Wednesday, November 6, 2013

NCCI

In the past few weeks, there have been a number of relatively routine news stories about NCCI filing new rates and loss costs in various states. Florida just approved a 0.7% increase in average loss costs, based on NCCI recommendations. And Connecticut just approved a 3.2% increase in WC loss costs that had been filed by NCCI. In August, NCCI filed a 4.5% decrease in Illinois Advisory Rates for Workers Comp.

This all got me thinking that a lot of folks might not have a good understanding of what NCCI-the National Council on Compensation Insurance- is and how it operates. And so, this short primer on the organization that is so central to Workers Compensation insurance rates and premium in so many states.

NCCI was organized in 1922 and became operational in 1923, establishing rates for Workers Compensation in ten states. Workers Compensation laws in the U.S. had begun just a decade earlier (The Accidental Republic by John Fabian Witt gives a great history of this.) In the ensuing years, NCCI has significantly increased the number of states where its ratemaking services are used so that a majority of U.S. jurisdictions now use NCCI as the rating bureau for Workers Comp.

That means that, in those states, NCCI has loss and payroll data reported to it by member insurance companies so that NCCI can calculate future rates and rate components (like loss costs) and experience modification factors. NCCI also writes the various manuals of rules that govern premium computation in those states.

But to understand what NCCI is, one should also understand what it is not. It is not a government agency. It is a not-for-profit corporation created by the insurance industry (and technically owned by its member insurance companies.) Insurance company executives constitute a majority of the board of directors of NCCI. And most of NCCI's revenue comes from the fees that insurance companies pay to it. So it's a mistake to characterize NCCI as a regulatory agency, given this close relationship between NCCI and member insurance companies. Yet NCCI is independent of those insurance companies, at least, as independent as an organization can be with such close ties to the industry.
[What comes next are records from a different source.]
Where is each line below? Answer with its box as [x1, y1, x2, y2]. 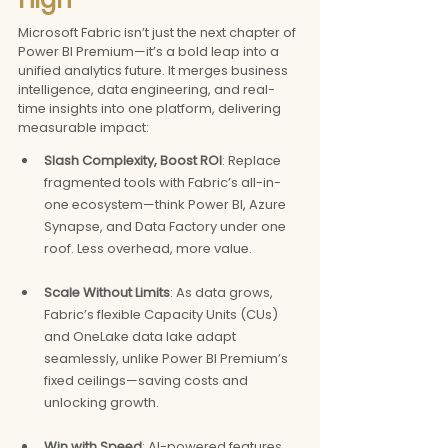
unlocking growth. [44, 392, 159, 412]
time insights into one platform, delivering [18, 98, 284, 118]
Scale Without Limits [44, 282, 170, 302]
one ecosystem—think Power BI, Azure [44, 194, 289, 214]
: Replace [222, 150, 284, 170]
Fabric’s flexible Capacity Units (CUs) [44, 304, 281, 324]
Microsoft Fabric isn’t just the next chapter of [18, 22, 299, 42]
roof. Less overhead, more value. [44, 238, 252, 258]
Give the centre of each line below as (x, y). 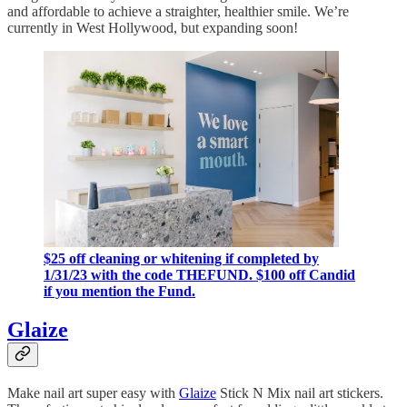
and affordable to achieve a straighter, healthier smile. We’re (178, 11)
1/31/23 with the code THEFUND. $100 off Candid (199, 275)
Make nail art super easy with (93, 393)
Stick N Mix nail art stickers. (300, 393)
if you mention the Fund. (119, 292)
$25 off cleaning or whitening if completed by (181, 259)
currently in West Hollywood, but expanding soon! (153, 27)
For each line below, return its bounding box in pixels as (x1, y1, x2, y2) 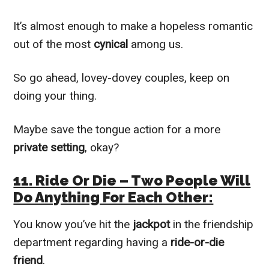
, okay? (85, 140, 119, 154)
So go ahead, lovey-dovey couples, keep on (13, 70, 230, 85)
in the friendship (173, 217, 254, 231)
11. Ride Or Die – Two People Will (13, 171, 251, 189)
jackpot (133, 217, 174, 231)
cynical (94, 37, 131, 51)
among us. (131, 37, 184, 51)
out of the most (13, 37, 94, 51)
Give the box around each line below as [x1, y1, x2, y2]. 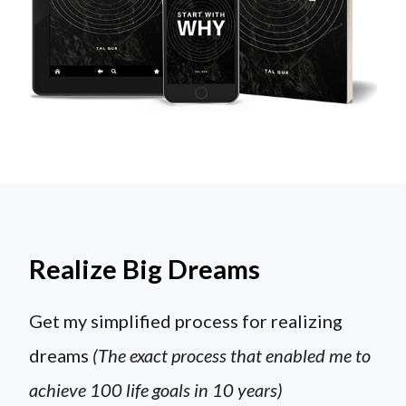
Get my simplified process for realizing [29, 310, 343, 333]
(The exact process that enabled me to [92, 344, 372, 367]
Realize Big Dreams [29, 253, 261, 285]
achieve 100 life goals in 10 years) [29, 379, 284, 401]
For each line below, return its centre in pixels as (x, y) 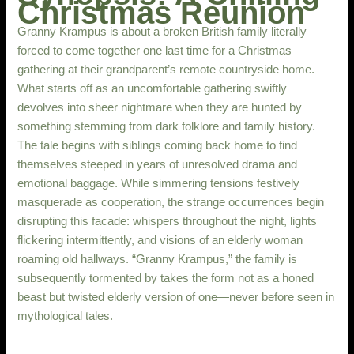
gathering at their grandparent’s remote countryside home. (166, 69)
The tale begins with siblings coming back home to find (158, 145)
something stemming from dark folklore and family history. (167, 126)
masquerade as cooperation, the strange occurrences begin (171, 202)
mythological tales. (66, 316)
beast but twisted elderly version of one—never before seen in (176, 297)
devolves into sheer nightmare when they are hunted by (160, 107)
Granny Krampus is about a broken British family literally (162, 31)
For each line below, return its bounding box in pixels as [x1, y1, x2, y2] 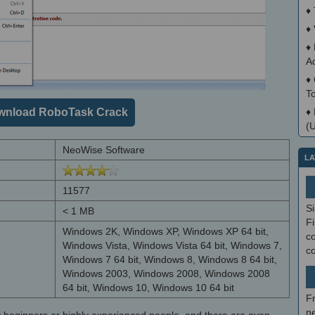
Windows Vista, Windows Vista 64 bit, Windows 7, [63, 240, 282, 251]
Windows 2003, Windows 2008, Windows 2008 [63, 268, 270, 279]
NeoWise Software [63, 144, 145, 155]
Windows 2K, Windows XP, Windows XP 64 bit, [63, 226, 269, 237]
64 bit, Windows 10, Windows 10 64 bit [63, 282, 234, 293]
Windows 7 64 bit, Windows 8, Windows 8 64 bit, [63, 254, 277, 265]
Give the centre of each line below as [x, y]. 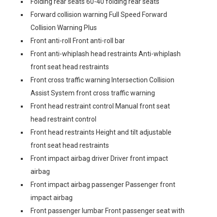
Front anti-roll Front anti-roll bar [78, 41]
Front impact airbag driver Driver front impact [99, 158]
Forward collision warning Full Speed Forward [99, 15]
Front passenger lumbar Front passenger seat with [108, 211]
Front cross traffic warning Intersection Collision [102, 80]
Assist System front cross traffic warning [93, 93]
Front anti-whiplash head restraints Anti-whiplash [106, 54]
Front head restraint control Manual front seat [100, 106]
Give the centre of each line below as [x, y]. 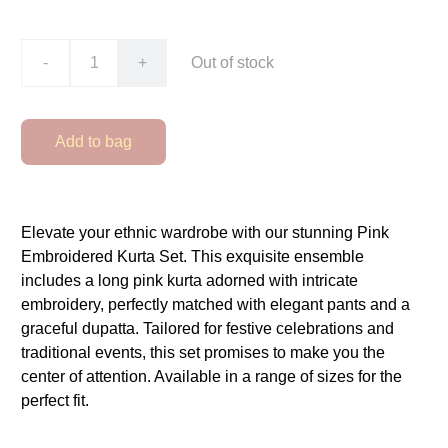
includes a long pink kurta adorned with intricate [189, 280]
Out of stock [232, 62]
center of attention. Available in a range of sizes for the [211, 376]
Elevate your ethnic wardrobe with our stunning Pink [205, 232]
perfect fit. [55, 400]
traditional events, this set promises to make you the [203, 352]
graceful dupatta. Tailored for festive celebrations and [207, 328]
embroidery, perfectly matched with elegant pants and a [215, 304]
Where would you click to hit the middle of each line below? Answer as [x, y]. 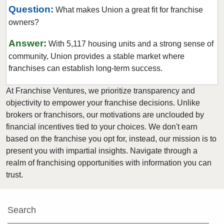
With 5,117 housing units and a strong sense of [131, 44]
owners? [24, 22]
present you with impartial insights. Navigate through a [102, 151]
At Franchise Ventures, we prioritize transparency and [100, 91]
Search [22, 210]
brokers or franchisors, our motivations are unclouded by [105, 115]
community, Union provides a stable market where [96, 56]
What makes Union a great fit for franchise [129, 10]
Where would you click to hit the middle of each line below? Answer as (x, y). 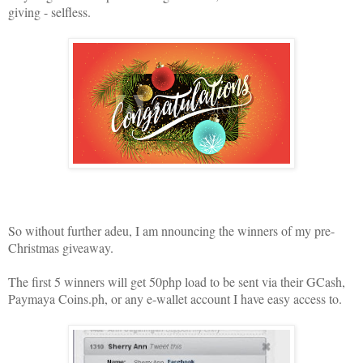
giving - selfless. (49, 11)
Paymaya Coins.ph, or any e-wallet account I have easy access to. (175, 298)
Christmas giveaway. (61, 247)
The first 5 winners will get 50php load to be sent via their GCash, (177, 281)
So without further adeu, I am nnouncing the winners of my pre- (171, 230)
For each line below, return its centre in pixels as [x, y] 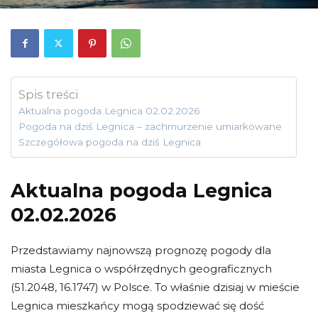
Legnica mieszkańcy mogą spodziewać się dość [137, 305]
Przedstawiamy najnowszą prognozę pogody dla [141, 250]
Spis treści [48, 94]
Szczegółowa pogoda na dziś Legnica [110, 142]
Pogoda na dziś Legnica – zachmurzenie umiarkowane [150, 126]
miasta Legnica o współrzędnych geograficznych [141, 268]
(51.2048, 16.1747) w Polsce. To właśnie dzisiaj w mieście [155, 287]

The rates and rating manuals developed by NCCI must be filed with and approved by the various state insurance regulators, but in many states such regulatory oversight is, in this writer/s opinion at least, not as vigorous and well-funded as it might be. And in my experience, NCCI's own internal enforcement of its rules and regulations over member insurers has not always been as thorough and vigilant as policyholders might wish. At the end of the day, NCCI places a high priority on keeping its customers happy. And NCCI's customers are insurance companies, not the policyholders/employers who buy insurance from NCCI member companies.